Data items
________
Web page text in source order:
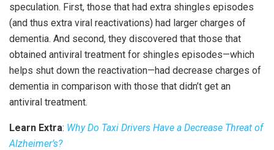
speculation. First, those that had extra shingles episodes
(and thus extra viral reactivations) had larger charges of
dementia. And second, they discovered that those that
obtained antiviral treatment for shingles episodes—which
helps shut down the reactivation—had decrease charges of
dementia in comparison with those that didn’t get an
antiviral treatment.
Learn Extra: Why Do Taxi Drivers Have a Decrease Threat of
Alzheimer’s?
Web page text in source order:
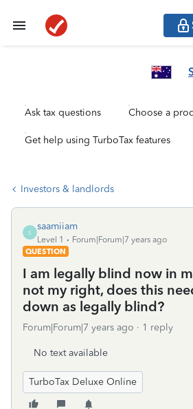
Ask tax questions Choose a
Get help using TurboTax features
Investors & landlords
S
saamiiam
Level 1
Forum|Forum|7 years ago
QUESTION
I am legally blind now in
not my right, does this
down as legally blind?
Forum|Forum|7 years ago 1 reply
No text available
TurboTax Deluxe Online
________
Work item: Every record above, copied exactly and without a single picture, makes up the answer.

Output of the exercise:
Web page text in source order:
speculation. First, those that had extra shingles episodes
(and thus extra viral reactivations) had larger charges of
dementia. And second, they discovered that those that
obtained antiviral treatment for shingles episodes—which
helps shut down the reactivation—had decrease charges of
dementia in comparison with those that didn’t get an
antiviral treatment.
Learn Extra: Why Do Taxi Drivers Have a Decrease Threat of
Alzheimer’s?
Web page text in source order:
Ask tax questions Choose a
Get help using TurboTax features
Investors & landlords
S
saamiiam
Level 1
Forum|Forum|7 years ago
QUESTION
I am legally blind now in
not my right, does this
down as legally blind?
Forum|Forum|7 years ago 1 reply
No text available
TurboTax Deluxe Online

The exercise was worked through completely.